Subsequent case law in the District of Columbia has distilled the Hines standard into two elements: (1) possession without criminal intent, and (2) intent to take the item to the police as soon as *315 possible. Stewart v United States, 439 A2d 461, 463 (DC App, 1981). Similarly, New York has long recognized a defense of temporary innocent posssession to weapon charges. In People v Harmon, 7 App Div 2d 159; 180 NYS2d 939 (1959), the Court ruled, in a case where the defendant testified that he had just taken the weapon from someone using it against him in a fight, that if a defendant produces testimony showing a legal excuse for possession of the weapon, the trial court errs in refusing to submit that defense to the jury.
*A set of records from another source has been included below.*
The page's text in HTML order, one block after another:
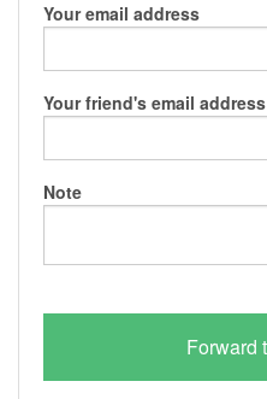
Your email address
Your friend's email address
Note
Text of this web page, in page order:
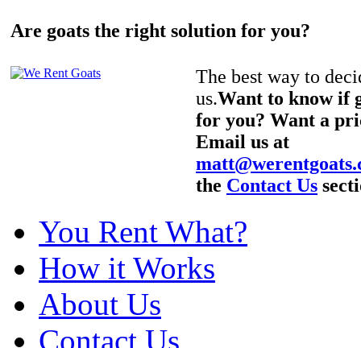
Are goats the right solution for you?
The best way to
us.Want to know if
for you? Want a
Email us at
the Contact Us
You Rent What?
How it Works
About Us
Contact Us
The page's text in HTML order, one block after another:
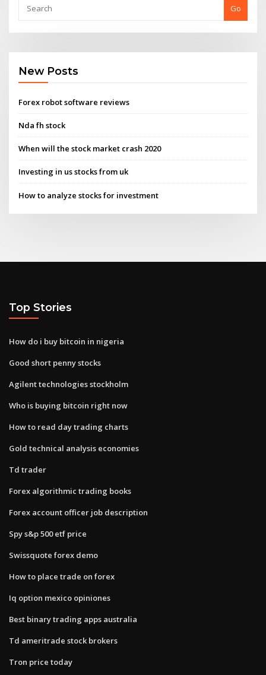
Go
New Posts
Forex robot software reviews
Nda fh stock
When will the stock market crash 2020
Investing in us stocks from uk
How to analyze stocks for investment
Top Stories
How do i buy bitcoin in nigeria
Good short penny stocks
Agilent technologies stockholm
Who is buying bitcoin right now
How to read day trading charts
Gold technical analysis economies
Td trader
Forex algorithmic trading books
Forex account officer job description
Spy s&p 500 etf price
Swissquote forex demo
How to place trade on forex
Iq option mexico opiniones
Best binary trading apps australia
Td ameritrade stock brokers
Tron price today

The statutes in these jurisdictions are similar to Michigan's, and their courts have also defined weapons possession as a general intent crime. Logan v United States, 402 A2d 822 (DC App, 1979); People v Messado, 49 App Div 2d 560; 370 NYS2d 616 (1975). We think it consistent with the statute's purpose to hold that momentary or brief possession of a weapon resulting from the disarming of a wrongful possessor is a valid defense against a charge of carrying a concealed weapon if the possessor had the intention of delivering the weapon to the police at the earliest possible time.

The testimony in this case would have warranted an instruction to this effect. All of the eyewitnesses indicated it was a very short time between the scuffle with the complainant and the encounter with the security guard in the parking lot.

The prosecution argues that this Court impliedly rejected this defense in People v Grandberry, 102 Mich App 769; 302 NW2d 573 (1980), but we think Grandberry is not inconsistent with the limited exception we have drawn here. The trial court in Grandberry had found that the defendant took the knife from another inmate in a peacemaking capacity. This Court ruled that that did not invalidate the defendant's carrying a concealed weapon *316 conviction because the defendant intended to return the knife to the prisoner who owned it, not to relinquish it to the proper authorities. Similarly, testimony in this case, including Perry's own testimony that defendant walked towards him as Perry entered the parking lot, supports an inference that defendant intended to relinquish the weapon. Nor do we find our limited holding is inconsistent with People v Townsel, 13 Mich App 600; 164 NW2d 776 (1968), in which this Court noted that self-protection is not a defense to carrying a concealed weapon.

Reversed and remanded for proceedings consistent with this opinion.

NOTES

[*] Circuit judge, sitting on the Court of Appeals by assignment.